When you combine all of the reports some patterns begin to emerge (subject to the
considerable limitations of this review). Patients seem to form several groups according
to age and primary tumor location:
• Newborns-primary tumors tend to be located in
• 1 to 3 years old- We were unable to find any reports
of patients diagnosed between the ages of one to three.
• 4 to 5 years old- Three of four were located in
the intestines, only one in the stomach.
• Summary-Newborns to 6 years old-Seems to affect
both females and males with a tendency towards intestinal primary (includes small
intestine, cecum and colon). Probably needs more expert GIST pathology review to
verify that these are true GISTs and not leiomyosarcomas.
• 6 to 15 years old- The vast majority are females
and the vast majority have a stomach primary. This group appears to be the largest
and probably comes closest to being representative of "Pediatric GIST." It is interesting
to note that 8 of the 9 males in this group had primary tumors in the stomach, just
like the girls.
• 16 years and up- Although still dominated by females
and a primary tumor location in the stomach, we start to see a transition towards
adult GIST with both more males and more non-stomach primary tumors.

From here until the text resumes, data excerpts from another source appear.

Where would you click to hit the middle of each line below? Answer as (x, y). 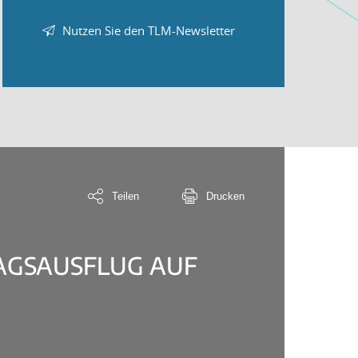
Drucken (225, 196)
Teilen (125, 196)
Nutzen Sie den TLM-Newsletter (148, 30)
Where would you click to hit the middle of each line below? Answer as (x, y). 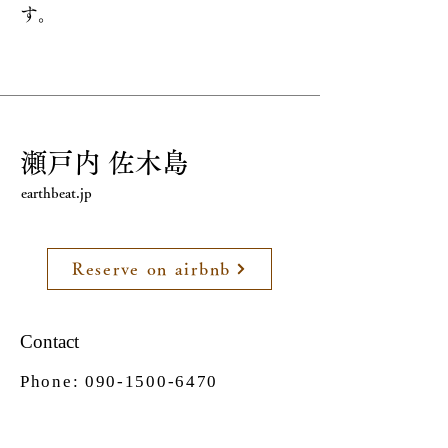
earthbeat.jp (56, 193)
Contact (49, 342)
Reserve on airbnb (151, 269)
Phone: (52, 382)
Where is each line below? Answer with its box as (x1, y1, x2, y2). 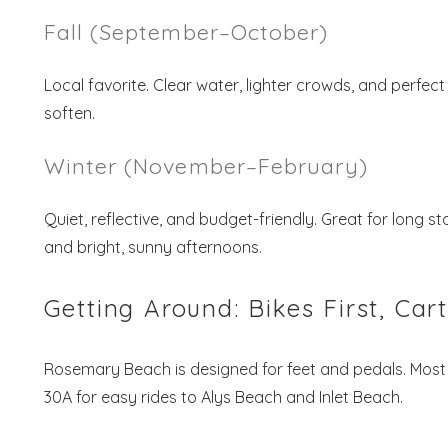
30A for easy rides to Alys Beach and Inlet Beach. (43, 386, 403, 407)
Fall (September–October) (43, 17, 329, 45)
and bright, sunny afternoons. (43, 236, 262, 257)
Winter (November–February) (43, 151, 368, 179)
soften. (43, 102, 95, 123)
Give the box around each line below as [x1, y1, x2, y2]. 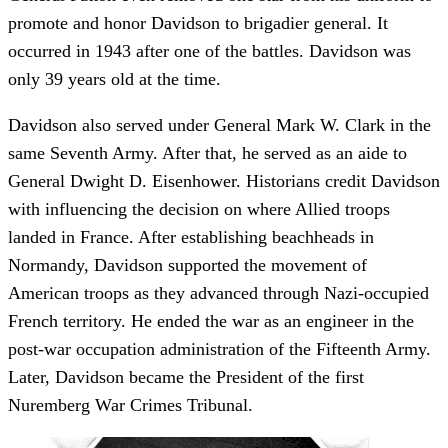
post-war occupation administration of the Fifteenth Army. [8, 339, 431, 360]
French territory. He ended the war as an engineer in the [8, 311, 414, 332]
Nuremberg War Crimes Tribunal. [8, 395, 253, 416]
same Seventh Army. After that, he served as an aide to [8, 143, 407, 164]
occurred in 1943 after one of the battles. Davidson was [8, 41, 411, 62]
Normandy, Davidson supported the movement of [8, 255, 367, 276]
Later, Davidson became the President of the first [8, 367, 364, 388]
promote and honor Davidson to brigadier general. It [8, 13, 388, 34]
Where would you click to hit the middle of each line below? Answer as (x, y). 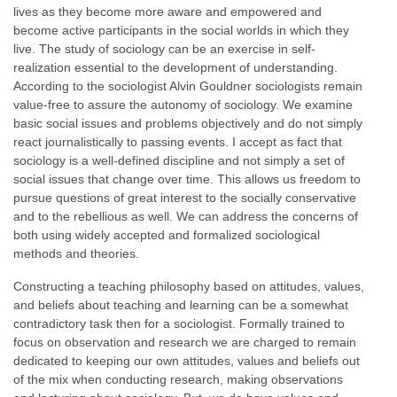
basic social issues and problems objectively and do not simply (188, 123)
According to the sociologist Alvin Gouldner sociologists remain (188, 86)
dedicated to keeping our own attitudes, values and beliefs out (187, 360)
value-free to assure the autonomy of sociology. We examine (183, 104)
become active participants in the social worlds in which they (181, 30)
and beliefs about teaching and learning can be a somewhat (181, 304)
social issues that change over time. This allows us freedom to (187, 179)
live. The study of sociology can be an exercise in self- (164, 48)
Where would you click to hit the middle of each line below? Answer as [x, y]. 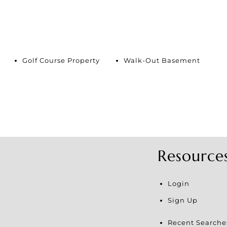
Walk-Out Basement [162, 60]
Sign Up [182, 200]
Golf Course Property [61, 60]
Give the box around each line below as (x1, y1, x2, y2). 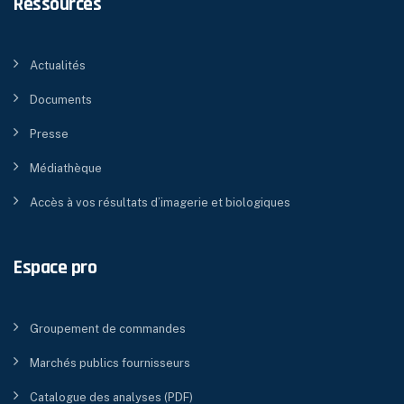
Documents (30, 92, 92, 106)
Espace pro (14, 254, 96, 280)
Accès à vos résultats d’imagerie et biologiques (30, 195, 290, 209)
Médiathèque (30, 161, 102, 175)
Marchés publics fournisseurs (30, 355, 190, 370)
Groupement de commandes (30, 321, 186, 335)
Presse (30, 126, 69, 141)
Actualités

Some observations and questions
It is interesting to note that there are more cases of Carney's triad reported in
the literature than pediatric GIST; but in the eight reported series of patients
(including The Life Raft Group series) Carney's triad seemed to be a distinct minority.
This raises the question of the ratio of pediatric GIST to Carney's triad. Are there
a lot more pediatric GIST patients than the 79 reported Carney's triad patients?
1. Are the newborn GISTs really GISTs?
2. Is the intestinal location of GISTs in patients below six years old an important
clue or a red herring?
There are some differences between these series of patients. The AFIP series looked
only at GISTs with a stomach primary. The pathology expertise almost certainly varies
considerably; some of these cases may have incorrectly been classified as GIST.
Some series used different age cutoff points (29 for The Life Raft Group, 21 for
the AFIP and 18 and 30 for the MSKCC series).
There are also some limitations to this newsletter article on pediatric GIST. It
is based on a cursory review of the literature. Many articles were only reviewed
in abstract form. It is very possible that some patients have been counted more
than once (such as in a series and in an individual article).
Six years ago GIST was very poorly understood. The basic research that found a molecular
target (KIT) and an excellent targeted drug (Gleevec) has sparked tremendous advances
in the understanding of GIST. Today adult GIST can be divided into many different
groups. Although in its beginning stages, therapy is beginning to be optimized for
these different groups. The Life Raft Group research team includes many of the top
GIST researchers in the world. This group has led the way, doing research that has
revolutionized the treatment of GIST and they are working to understand and develop
more effective therapies for pediatric GIST. Understanding pediatric GIST may provide
important clues to help them understand adult GIST as well.